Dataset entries
-- Opening Marker --

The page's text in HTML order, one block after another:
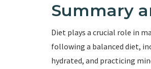
Summary
Diet plays a crucial role in
following a balanced diet,
hydrated, and practicing
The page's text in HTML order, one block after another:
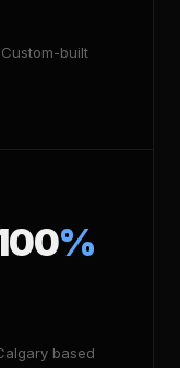
Custom-built
%
based
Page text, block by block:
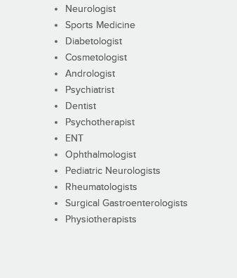
Neurologist
Sports Medicine
Diabetologist
Cosmetologist
Andrologist
Psychiatrist
Dentist
Psychotherapist
ENT
Ophthalmologist
Pediatric Neurologists
Rheumatologists
Surgical Gastroenterologists
Physiotherapists
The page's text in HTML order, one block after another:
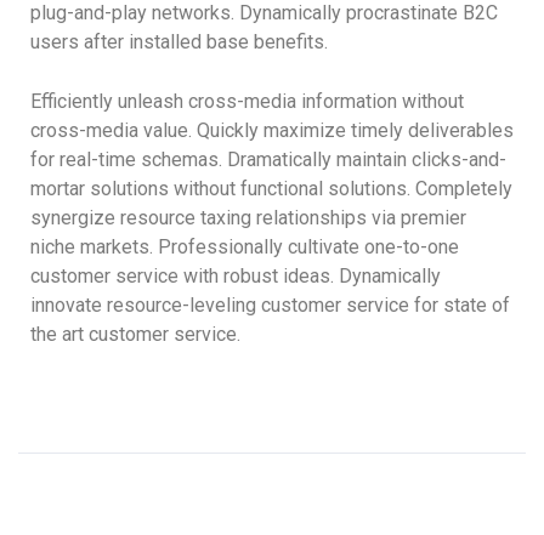
plug-and-play networks. Dynamically procrastinate B2C
users after installed base benefits.
Efficiently unleash cross-media information without
cross-media value. Quickly maximize timely deliverables
for real-time schemas. Dramatically maintain clicks-and-
mortar solutions without functional solutions. Completely
synergize resource taxing relationships via premier
niche markets. Professionally cultivate one-to-one
customer service with robust ideas. Dynamically
innovate resource-leveling customer service for state of
the art customer service.
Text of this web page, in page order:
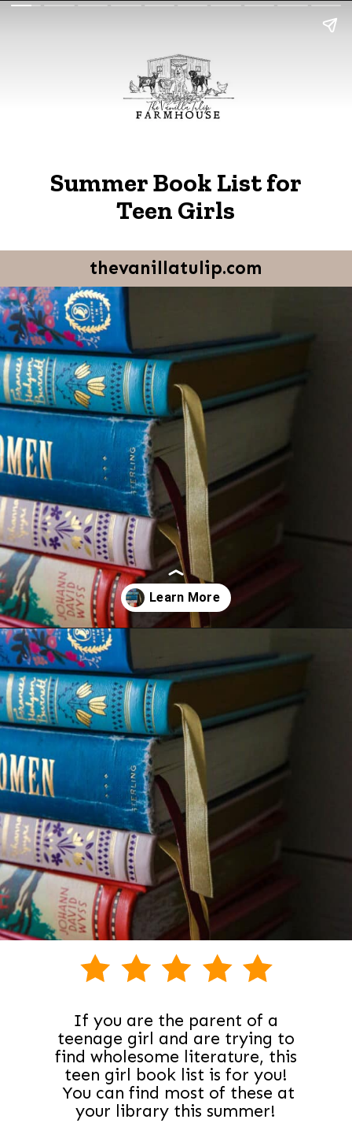
Summer Book List for
Teen Girls
thevanillatulip.com
Opening
If you are the parent of a
teenage girl and are trying to
find wholesome literature, this
teen girl book list is for you!
You can find most of these at
your library this summer!
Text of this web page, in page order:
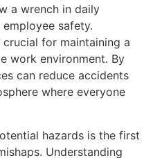
a wrench in daily
safety.
for maintaining a
work environment. By
can reduce accidents
where everyone
hazards is the first
Understanding
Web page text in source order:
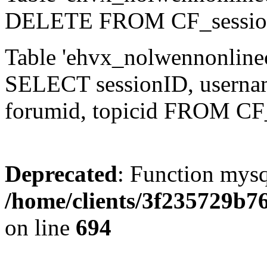
DELETE FROM
Table
SELECT sessionID,
forumid, topicid FROM
Deprecated: Function
/home/clients/
on line 694

-- Closing Marker --

Brief
Set down each entry above word for word, without its pictures.

The completed task
The page's text in HTML order, one block after another:
Summary
Diet plays a crucial role in
following a balanced diet,
hydrated, and practicing
The page's text in HTML order, one block after another:
Custom-built
%
based
Page text, block by block:
Neurologist
Sports Medicine
Diabetologist
Cosmetologist
Andrologist
Psychiatrist
Dentist
Psychotherapist
ENT
Ophthalmologist
Pediatric Neurologists
Rheumatologists
Surgical Gastroenterologists
Physiotherapists
The page's text in HTML order, one block after another:
plug-and-play networks. Dynamically procrastinate B2C
users after installed base benefits.
Efficiently unleash cross-media information without
cross-media value. Quickly maximize timely deliverables
for real-time schemas. Dramatically maintain clicks-and-
mortar solutions without functional solutions. Completely
synergize resource taxing relationships via premier
niche markets. Professionally cultivate one-to-one
customer service with robust ideas. Dynamically
innovate resource-leveling customer service for state of
the art customer service.
Text of this web page, in page order:
Summer Book List for
Teen Girls
thevanillatulip.com
Opening
If you are the parent of a
teenage girl and are trying to
find wholesome literature, this
teen girl book list is for you!
You can find most of these at
your library this summer!
Text of this web page, in page order:
a wrench in daily
safety.
for maintaining a
work environment. By
can reduce accidents
where everyone
hazards is the first
Understanding
Web page text in source order:
DELETE FROM
Table
SELECT sessionID,
forumid, topicid FROM
Deprecated: Function
/home/clients/
on line 694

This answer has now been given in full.